Grenzkontrollen in Japan

In Japan steigt die Angst vor Terrorangriffen und damit das Mißtrauen gegenüber Ausländern. Wer also nach Japan auswandern möchte, sollte sich das gut überlegen.

Seit Mitte November müssen Ausländer am Flughafen nicht mehr nur ihren Ausweis vorzeigen, sondern auch Fingerabdrücke abgeben, Fotos machen lassen und sich einem kleinen Verhör aussetzen. Diese Regelung gilt sogar für Ausländer, die ihren Wohnsitz in Japan haben. Eine Ausnahme dieser Regelung sind nur Kinder unter 16 Jahren, Diplomaten und Familien von im Zweiten Weltkrieg nach Japan verschleppten Koreanern. Diese Daten sollen 70 Jahre gespeichert werden.

JapanIm Gegensatz dazu müssen Japaner nicht mal einen Personalausweis besitzen. Im Jahre 2006 wurden die Ausweise, die nur über Fotos und nicht über Fingerabdrücke verfügen sollten, vom japanischen Verfassungsgericht für verfassungswidrig erklärt, nachdem die Regierung Personalausweise einführen wollte und die Bevölkerung dagegen protestierte.

Makoto Teranaka von Amnesty International Japan sprach bei einer Protestveranstaltung sogar von Rassismus, da die Regierung die Terroranschläge des 11. September dazu nutze Menschenrechte zu verletzen und Ausländer als Zielscheiben zu benutzen.

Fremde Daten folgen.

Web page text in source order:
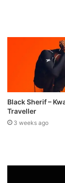
Black Sherif –
Traveller
3 weeks ago
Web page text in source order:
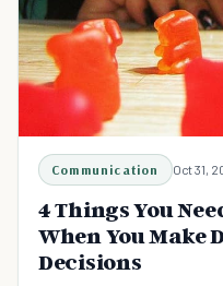
Communication Oct 31,
4 Things You
When You
Decisions
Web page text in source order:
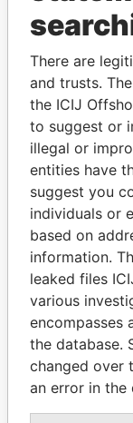
THE
Explore the
politicians
There are
and trusts.
the ICIJ
to suggest or
illegal or
entities have
suggest you
individuals or
based on
information.
leaked files
various
encompasses
the database.
changed over
an error in the
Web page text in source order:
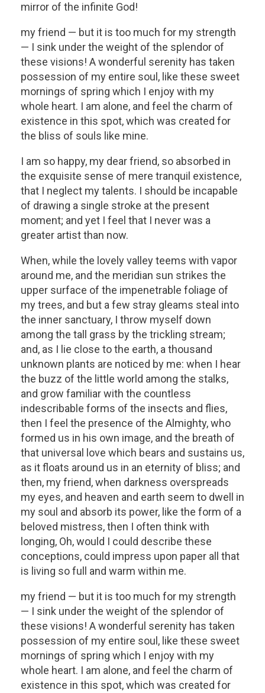
mirror of the infinite God!
my friend — but it is too much for my strength
— I sink under the weight of the splendor of
these visions! A wonderful serenity has taken
possession of my entire soul, like these sweet
mornings of spring which I enjoy with my
whole heart. I am alone, and feel the charm of
existence in this spot, which was created for
the bliss of souls like mine.
I am so happy, my dear friend, so absorbed in
the exquisite sense of mere tranquil existence,
that I neglect my talents. I should be incapable
of drawing a single stroke at the present
moment; and yet I feel that I never was a
greater artist than now.
When, while the lovely valley teems with vapor
around me, and the meridian sun strikes the
upper surface of the impenetrable foliage of
my trees, and but a few stray gleams steal into
the inner sanctuary, I throw myself down
among the tall grass by the trickling stream;
and, as I lie close to the earth, a thousand
unknown plants are noticed by me: when I hear
the buzz of the little world among the stalks,
and grow familiar with the countless
indescribable forms of the insects and flies,
then I feel the presence of the Almighty, who
formed us in his own image, and the breath of
that universal love which bears and sustains us,
as it floats around us in an eternity of bliss; and
then, my friend, when darkness overspreads
my eyes, and heaven and earth seem to dwell in
my soul and absorb its power, like the form of a
beloved mistress, then I often think with
longing, Oh, would I could describe these
conceptions, could impress upon paper all that
is living so full and warm within me.
my friend — but it is too much for my strength
— I sink under the weight of the splendor of
these visions! A wonderful serenity has taken
possession of my entire soul, like these sweet
mornings of spring which I enjoy with my
whole heart. I am alone, and feel the charm of
existence in this spot, which was created for

Auch der Autor eines Buches über Rassismus in Japan, Arudou Debito, ist der Meinung, daß die neuen Kontrollen ein Mittel seien, um Ausländer zu Verbrechern zu erklären. Ein weiterer Punkt sind Hinweisschilder an vielen öffentlichen Einrichtungen, die Ausländern den Zutritt verwehren: “Japanese only”.

Ob diese Maßnahmen sinnvoll sind, darf bezweifelt werden. Denn bei den Terroranschlägen, wie beispielsweise der Angriff mit Nervengas in der U-Bahn von Tokio 1995, die bis jetzt in Japan verübt worden sind, waren keine Ausländer, sondern Japaner beteiligt. Es bleibt abzuwarten, ob sich das Image von Japan verschlechtert, denn in diesem Falle wird das Fremdenverkehrsamt nach eigenen Angaben die Aussetzung dieser Maßnahmen fordern.